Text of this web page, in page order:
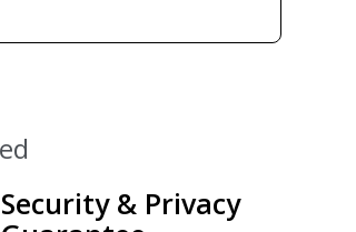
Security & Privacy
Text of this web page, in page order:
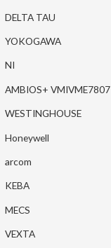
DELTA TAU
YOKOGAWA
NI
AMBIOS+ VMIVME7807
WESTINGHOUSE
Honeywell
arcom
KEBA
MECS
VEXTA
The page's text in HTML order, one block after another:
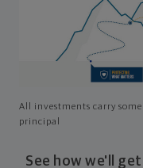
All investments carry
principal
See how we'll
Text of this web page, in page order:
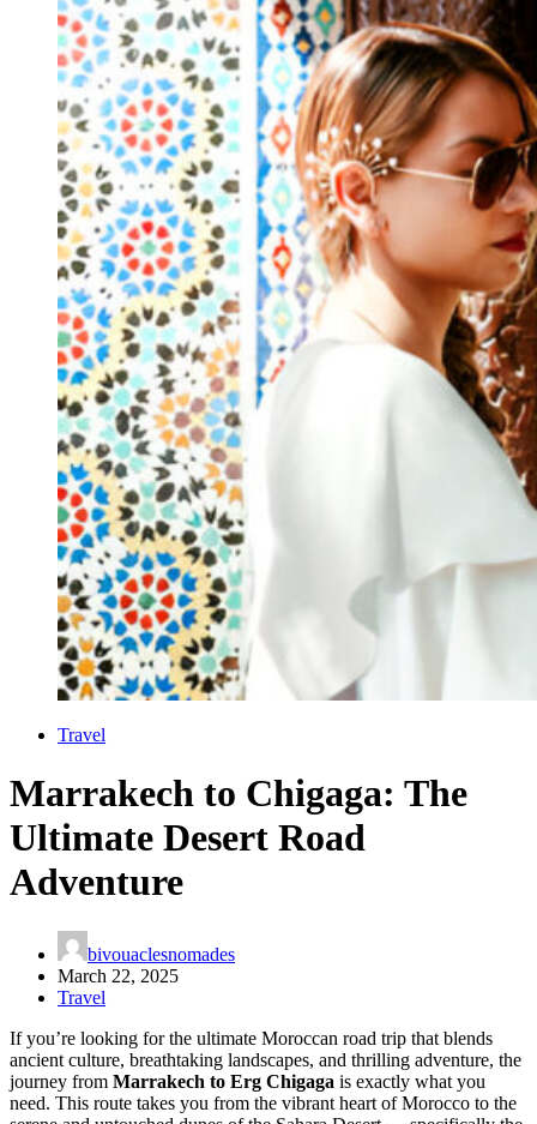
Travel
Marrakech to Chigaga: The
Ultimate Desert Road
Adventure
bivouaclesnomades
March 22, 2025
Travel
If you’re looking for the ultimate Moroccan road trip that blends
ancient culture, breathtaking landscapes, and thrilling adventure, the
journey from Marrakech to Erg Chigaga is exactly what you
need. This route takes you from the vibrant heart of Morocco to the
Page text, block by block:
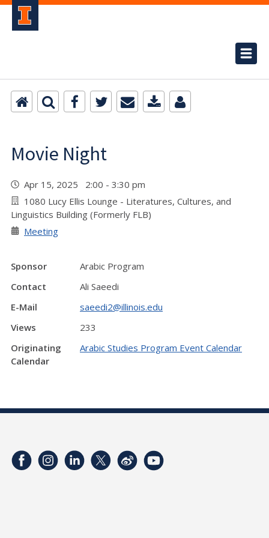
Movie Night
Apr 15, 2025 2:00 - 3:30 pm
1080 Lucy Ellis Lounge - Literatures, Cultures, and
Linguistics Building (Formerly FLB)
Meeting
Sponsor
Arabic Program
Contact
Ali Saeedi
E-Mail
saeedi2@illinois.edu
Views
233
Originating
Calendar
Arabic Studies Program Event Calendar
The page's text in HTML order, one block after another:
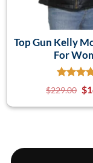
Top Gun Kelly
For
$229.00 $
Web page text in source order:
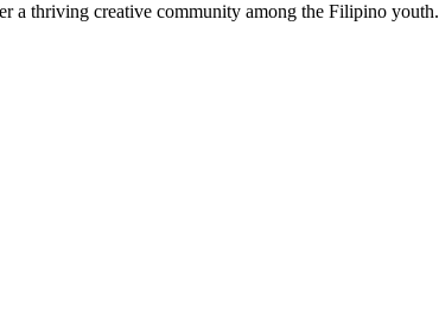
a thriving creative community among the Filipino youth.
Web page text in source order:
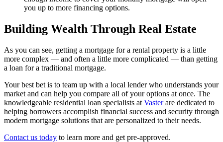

# # # # #

● **PROMPT**
From the first line to the last, repeat the listing exactly and skip its images.

● **FINISHED EXERCISE**
Text of this web page, in page order:
Security & Privacy
Text of this web page, in page order:
DELTA TAU
YOKOGAWA
NI
AMBIOS+ VMIVME7807
WESTINGHOUSE
Honeywell
arcom
KEBA
MECS
VEXTA
The page's text in HTML order, one block after another:
All investments carry
principal
See how we'll
Text of this web page, in page order:
Travel
Marrakech to Chigaga: The
Ultimate Desert Road
Adventure
bivouaclesnomades
March 22, 2025
Travel
If you’re looking for the ultimate Moroccan road trip that blends
ancient culture, breathtaking landscapes, and thrilling adventure, the
journey from Marrakech to Erg Chigaga is exactly what you
need. This route takes you from the vibrant heart of Morocco to the
Page text, block by block:
Movie Night
Apr 15, 2025 2:00 - 3:30 pm
1080 Lucy Ellis Lounge - Literatures, Cultures, and
Linguistics Building (Formerly FLB)
Meeting
Sponsor
Arabic Program
Contact
Ali Saeedi
E-Mail
saeedi2@illinois.edu
Views
233
Originating
Calendar
Arabic Studies Program Event Calendar
The page's text in HTML order, one block after another:
Top Gun Kelly
For
$229.00 $
Web page text in source order:
a thriving creative community among the Filipino youth.
Web page text in source order:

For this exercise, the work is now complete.